● **Description of the task**
Word for word, retype the tail of the data below, starting with the line that has "sea, too, was" and including the last line.

═════ Data excerpts ═════

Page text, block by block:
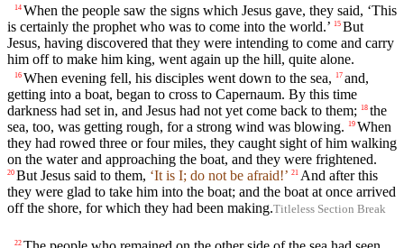
14 When the people saw the signs which Jesus gave, they said, ‘This
is certainly the prophet who was to come into the world.’ 15 But
Jesus, having discovered that they were intending to come and carry
him off to make him king, went again up the hill, quite alone.
16 When evening fell, his disciples went down to the sea, 17 and,
getting into a boat, began to cross to Capernaum. By this time
darkness had set in, and Jesus had not yet come back to them;
18 the
sea, too, was getting rough, for a strong wind was blowing.
19 When
they had rowed three or four miles, they caught sight of him walking
on the water and approaching the boat, and they were frightened.
20 But Jesus said to them, ‘It is I; do not be afraid!’ 21 And after this
they were glad to take him into the boat; and the boat at once arrived
off the shore, for which they had been making.Titleless Section Break
22

═════

● **Written answer**
sea, too, was getting rough, for a strong wind was blowing.
19 When
they had rowed three or four miles, they caught sight of him walking
on the water and approaching the boat, and they were frightened.
20 But Jesus said to them, ‘It is I; do not be afraid!’ 21 And after this
they were glad to take him into the boat; and the boat at once arrived
off the shore, for which they had been making.Titleless Section Break
22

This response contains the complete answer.